Place de l'Université : Ancienne faculté de droit créée
en 1409.
Le bâtiment actuel (XVIII°s.) abrite l'Institut d'Etudes Politiques.
La cathédrale Saint-Sauveur : Edifice composite (nombreux
remaniements et adjonctions).
Façade "romaine" du cloître des chanoines (remploi de gros blocs
antiques à bossage)
Façade de l'église romane du XII°s. avec portail.
Façade flambloyante de la grande nef gothique (fin XV°s.)

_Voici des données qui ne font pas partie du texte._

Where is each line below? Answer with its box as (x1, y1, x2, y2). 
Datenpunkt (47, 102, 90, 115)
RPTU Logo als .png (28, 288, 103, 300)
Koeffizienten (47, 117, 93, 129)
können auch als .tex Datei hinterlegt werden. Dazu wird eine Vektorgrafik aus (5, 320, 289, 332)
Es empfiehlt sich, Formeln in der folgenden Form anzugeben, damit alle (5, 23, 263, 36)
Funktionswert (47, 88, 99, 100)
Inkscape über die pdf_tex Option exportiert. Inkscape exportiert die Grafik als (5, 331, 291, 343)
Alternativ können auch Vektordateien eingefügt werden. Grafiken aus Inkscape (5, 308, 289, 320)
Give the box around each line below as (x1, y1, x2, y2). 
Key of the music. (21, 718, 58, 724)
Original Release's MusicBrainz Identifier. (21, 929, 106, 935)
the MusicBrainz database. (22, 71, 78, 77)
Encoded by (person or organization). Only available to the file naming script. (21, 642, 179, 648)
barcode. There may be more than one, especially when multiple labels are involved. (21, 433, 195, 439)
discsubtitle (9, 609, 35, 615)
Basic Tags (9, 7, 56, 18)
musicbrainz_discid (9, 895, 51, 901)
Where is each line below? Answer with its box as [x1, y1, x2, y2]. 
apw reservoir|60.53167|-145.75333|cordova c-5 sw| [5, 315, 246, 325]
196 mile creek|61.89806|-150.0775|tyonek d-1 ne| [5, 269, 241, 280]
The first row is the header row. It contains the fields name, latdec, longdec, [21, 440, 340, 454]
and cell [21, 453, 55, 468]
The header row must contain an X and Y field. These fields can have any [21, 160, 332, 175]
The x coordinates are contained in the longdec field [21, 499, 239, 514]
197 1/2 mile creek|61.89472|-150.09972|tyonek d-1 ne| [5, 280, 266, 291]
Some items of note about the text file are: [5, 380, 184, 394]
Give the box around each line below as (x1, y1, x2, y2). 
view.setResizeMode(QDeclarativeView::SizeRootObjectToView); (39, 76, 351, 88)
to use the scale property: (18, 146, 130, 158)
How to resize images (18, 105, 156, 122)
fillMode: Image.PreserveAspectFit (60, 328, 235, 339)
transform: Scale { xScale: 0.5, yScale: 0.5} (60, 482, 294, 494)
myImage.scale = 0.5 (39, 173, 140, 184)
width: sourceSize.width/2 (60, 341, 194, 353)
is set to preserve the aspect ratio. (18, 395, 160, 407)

Eglise romane : actuel bas-côté droit de la cathédrale.
Baptistère accolé aux 2ème et 3ème travées. Edifié dans l'angle
du forum antique, le baptistère est de plan octogonal avec déambulatoire.
Origine : V°s.
Coupole reconstruite au XVI°s par des maîtres-maçons aixois,
surélevée d'un lanternon.
La 4ème travée ouvre sur le cloître.
Nef gothique : Tradition du gothique provençal : plan simple
en croix latine, trapue, peu percée, voûte sur croisées d'ogives.
1ère travée : buffet d'orgue (XVIII°s.)
3ème travée : tryptique du buisson ardent peint vers
1476 pour le Roi René par Nicolas Froment, chef de file de l'école
d'Aix du XV°s. Cette œuvre unit l'influence italienne (recherche
de la perspective) et l'influence flamande (traitement des draperies,
réalisme des portraits et soucis du détail). En face du buisson
ardent : l'incrédulité de Saint Thomas peint par le Flamand
Louis Finson (1613) influencé par Le Caravage.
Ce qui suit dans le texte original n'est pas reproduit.